One of the more curious asides in modern revelation is D&C 121 when God tells Joseph that he was living in a time “Which our forefathers have awaited with anxious expectation.” When all sorts of truths would finally be revealed:

And also, if there be bounds set to the heavens or to the seas, or to the dry land, or to the sun, moon, or stars—All the times of their revolutions, all the appointed days, months, and years, and all the days of their days, months, and years, and all their glories, laws, and set times, shall be revealed in the days of the dispensation of the fulness of times

This revelation is all the more curious because it comes as a seeming non-sequitur in the middle of Joseph’s famous dirge about suffering. It’s almost like God was situating the immediate events in their proper context. Yes, you are suffering in a dank prison in a small town in Missouri for “but a small moment,” but the universe and gospel is so grand and I will reveal a piece of that to you.  D&C 121 threads the needle more than almost any other document I’ve read between placing suffering in its proper context, almost downplaying it relative to the glories beyond, while seamlessly lifting up and fortifying Joseph in the process. It’s the ultimate football coach telling him to walk it off because he believes in him.  

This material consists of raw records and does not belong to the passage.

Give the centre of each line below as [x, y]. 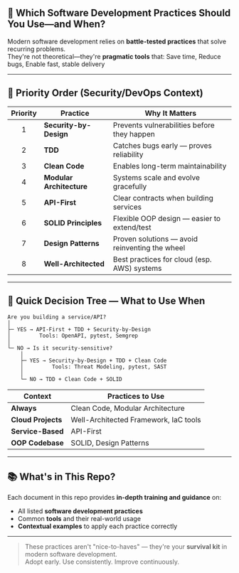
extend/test [132, 227]
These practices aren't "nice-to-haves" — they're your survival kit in [126, 547]
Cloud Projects [37, 420]
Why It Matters [171, 113]
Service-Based [37, 432]
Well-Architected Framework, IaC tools [136, 420]
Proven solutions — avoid [155, 239]
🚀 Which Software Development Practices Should [119, 13]
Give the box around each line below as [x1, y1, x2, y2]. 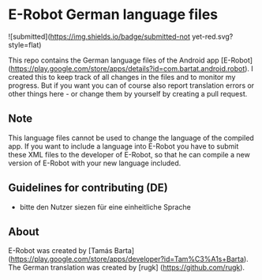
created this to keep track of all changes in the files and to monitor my [8, 72, 236, 81]
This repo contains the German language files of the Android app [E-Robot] [8, 55, 253, 65]
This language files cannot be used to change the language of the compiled [8, 133, 254, 142]
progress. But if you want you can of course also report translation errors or [8, 81, 255, 90]
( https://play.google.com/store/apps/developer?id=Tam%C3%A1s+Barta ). [8, 255, 249, 264]
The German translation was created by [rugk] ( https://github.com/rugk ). [8, 263, 245, 272]
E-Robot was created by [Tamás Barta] [8, 246, 135, 255]
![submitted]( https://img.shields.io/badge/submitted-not [8, 32, 191, 41]
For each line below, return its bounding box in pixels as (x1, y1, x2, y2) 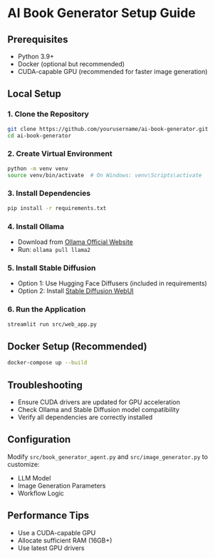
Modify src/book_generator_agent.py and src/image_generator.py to (7, 452, 209, 460)
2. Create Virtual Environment (7, 149, 112, 159)
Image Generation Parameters (17, 481, 106, 490)
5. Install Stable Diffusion (7, 263, 96, 273)
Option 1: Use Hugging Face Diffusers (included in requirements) (17, 279, 208, 288)
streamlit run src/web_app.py (7, 320, 98, 328)
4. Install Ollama (7, 221, 64, 231)
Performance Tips (7, 510, 90, 522)
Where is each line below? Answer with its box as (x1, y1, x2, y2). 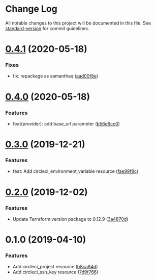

I’d wager the default assumption most people bring to this text is that the things mentioned will be revealed via standard revelation, and given that it’s in D&C 121 and the fact that included in the list is a series of things that could only be revealed through direct religious means (“whether there be one God or many gods”) that’s a warranted assumption. However, given that some of these things are very much discoverable through modern-day scientific means I actually assume that this is one of those cases where our own distinction between religious revelation and scientific discovery becomes artificial as everything is collapsed into one great whole, or as Brigham Young said “if an Elder shall give us a lecture upon astronomy, chemistry, or geology, our religion embraces it all. … The truth that is in all the arts and sciences forms part of our religion. Faith is no more a part of it than any other true principle of philosophy.”

So I see modern-day scientific discoveries as fulfilling this prophecy, and given the subject matter that is also a warranted take. So where are we on these questions?  “All the times of their revolutions” has been more or less fulfilled with instruments like the Kepler telescope, TESS and James Webb as we have catalogued the positions and characteristics of stars and their planets. 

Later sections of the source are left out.